There is a functional difference between exhaustion of administrative remedies for the purposes of standing and jurisdiction and exhaustion for the purpose of demonstrating the lack of a viable means of achieving redress. Failure to pursue administrative remedies does not, in itself, bar a federal civil rights action, but neither does it support the contention that existing legal remedies are so inadequate as to require extraordinary relief. Quite simply, how can plaintiffs claim state remedies are clearly inadequate unless they have tried to utilize them? Thus, while we have held that plaintiffs need not seek redress through administrative channels as a pre-requisite to the bringing of this action, we do not find that plaintiffs have demonstrated that those channels are, in fact, inadequate means of obtaining complete justice efficiently. In the Ethridge case, testimony of the Director of the Ohio State Civil Rights Commission indicated that Ohio's administrative remedies were too slow to be meaningful. No such evidence is before us. On the present record, issuance of temporary injunctive relief would be unwarranted. See Miller v. Purtell, 289 F. Supp. 733, 734 (E.D.Wis.1968).

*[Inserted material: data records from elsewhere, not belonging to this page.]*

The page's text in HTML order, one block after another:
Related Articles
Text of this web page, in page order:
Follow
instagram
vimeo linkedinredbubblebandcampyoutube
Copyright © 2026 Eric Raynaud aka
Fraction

In conclusion we do not dismiss this action, neither do we afford any temporary relief. Moreover, following the submission of defendants' answer to the complaint which should be filed within twenty days, this court will entertain motions for the joining of indispensable parties who are needed for a just adjudication and that this action be held in abeyance until such time as the plaintiffs attempt to pursue available state remedies or show cause why such remedies are ineffective to protect their rights. See Whitner v. Davis, 410 F.2d 24, 28 (9th Cir. 1969); Bateman v. South Carolina State Ports Authority, 298 F. Supp. 999, 1003-1005 (D.S.C. 1969).

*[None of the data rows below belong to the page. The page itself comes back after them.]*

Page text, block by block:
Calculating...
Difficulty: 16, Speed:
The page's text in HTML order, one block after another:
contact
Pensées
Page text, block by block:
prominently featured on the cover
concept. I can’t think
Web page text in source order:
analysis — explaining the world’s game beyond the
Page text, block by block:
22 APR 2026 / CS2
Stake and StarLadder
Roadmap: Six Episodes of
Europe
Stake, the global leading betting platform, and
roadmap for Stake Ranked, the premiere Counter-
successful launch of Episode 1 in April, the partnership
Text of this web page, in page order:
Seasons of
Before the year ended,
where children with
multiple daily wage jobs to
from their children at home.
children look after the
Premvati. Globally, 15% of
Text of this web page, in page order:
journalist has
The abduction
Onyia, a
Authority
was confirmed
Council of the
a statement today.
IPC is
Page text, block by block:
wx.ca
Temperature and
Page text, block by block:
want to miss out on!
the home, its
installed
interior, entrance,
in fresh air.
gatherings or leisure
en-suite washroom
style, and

Parenthetically, as the federal equal employment opportunities bill emerged from Congress, the Congressional intent to channel local labor problems to local machinery became apparent. The Senate *666 Minority Leader, Sen. Dirksen (R-Ill.) commented:

 
(W)ith respect to the enforcement of the title, we undertook to keep primary, exclusive jurisdiction in the hands of the State commissions for a sufficient period of time to let them work out their own problems at the local level. 110 CONG.REC. 13087 (1964).

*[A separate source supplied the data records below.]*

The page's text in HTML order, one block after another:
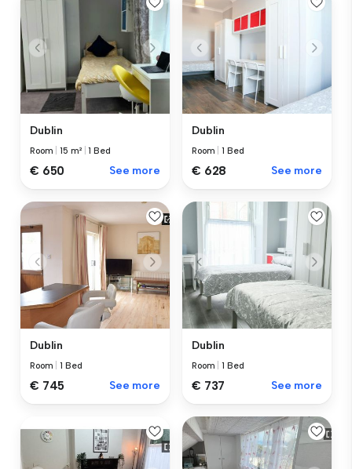
Dublin
Room |15 m² |1 Bed
€ 650 See more
Dublin
Room |1 Bed
€ 628 See more
Dublin
Room |1 Bed
€ 745 See more
Dublin
Room |1 Bed
€ 737 See more

The Majority Whip, Sen. Humphrey (D-Minn.) described the basic philosophy of the bill as follows:

 
* * * that, whenever possible, the problems dealt with by the bill should be resolved locally and voluntarily. 110 CONG.REC. 12707 (1964) * * * (W)e provide for local and State enforcement wherever there are local and State instrumentalities. 110 CONG. REC. 13088 (1964).

See Equal Employment Opportunity Comm. v. Union Bank, 408 F.2d 867, 869-870 (9th Cir. 1969). Our decision to withhold immediate judicial intervention into this local labor problem is mindful of and consistent with the Congressional intent in this area.